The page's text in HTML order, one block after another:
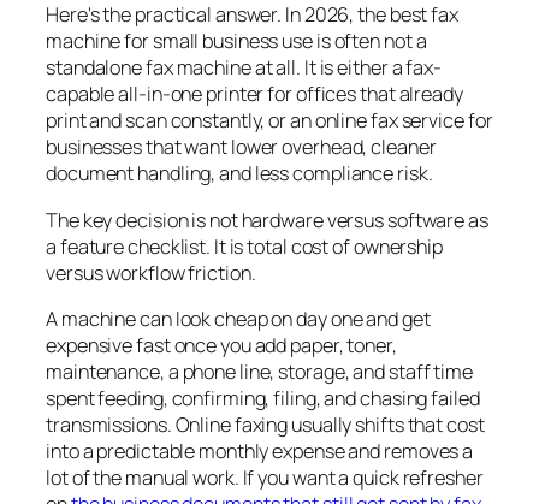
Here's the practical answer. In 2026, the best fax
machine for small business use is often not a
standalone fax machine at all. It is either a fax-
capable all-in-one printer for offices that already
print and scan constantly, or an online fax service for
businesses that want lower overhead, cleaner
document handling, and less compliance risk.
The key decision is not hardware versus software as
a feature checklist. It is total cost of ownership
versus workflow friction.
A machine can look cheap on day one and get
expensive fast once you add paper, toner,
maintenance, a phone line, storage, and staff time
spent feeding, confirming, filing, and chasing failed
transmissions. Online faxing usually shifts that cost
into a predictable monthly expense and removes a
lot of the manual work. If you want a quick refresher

• • • • •

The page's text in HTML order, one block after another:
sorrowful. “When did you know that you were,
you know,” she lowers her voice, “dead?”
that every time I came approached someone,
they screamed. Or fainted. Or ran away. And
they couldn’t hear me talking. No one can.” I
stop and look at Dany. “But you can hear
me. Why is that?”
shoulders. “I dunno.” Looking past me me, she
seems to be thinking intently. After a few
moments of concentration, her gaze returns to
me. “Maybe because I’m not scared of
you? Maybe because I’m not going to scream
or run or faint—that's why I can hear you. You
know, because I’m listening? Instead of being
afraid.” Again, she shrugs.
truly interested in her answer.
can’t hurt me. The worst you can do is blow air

• • • • •

Set down exactly the lines of the data above, beginning with the line that has "that every time" and ending with the line that has "can’t hurt me. The", and no others.

that every time I came approached someone,
they screamed. Or fainted. Or ran away. And
they couldn’t hear me talking. No one can.” I
stop and look at Dany. “But you can hear
me. Why is that?”
shoulders. “I dunno.” Looking past me me, she
seems to be thinking intently. After a few
moments of concentration, her gaze returns to
me. “Maybe because I’m not scared of
you? Maybe because I’m not going to scream
or run or faint—that's why I can hear you. You
know, because I’m listening? Instead of being
afraid.” Again, she shrugs.
truly interested in her answer.
can’t hurt me. The worst you can do is blow air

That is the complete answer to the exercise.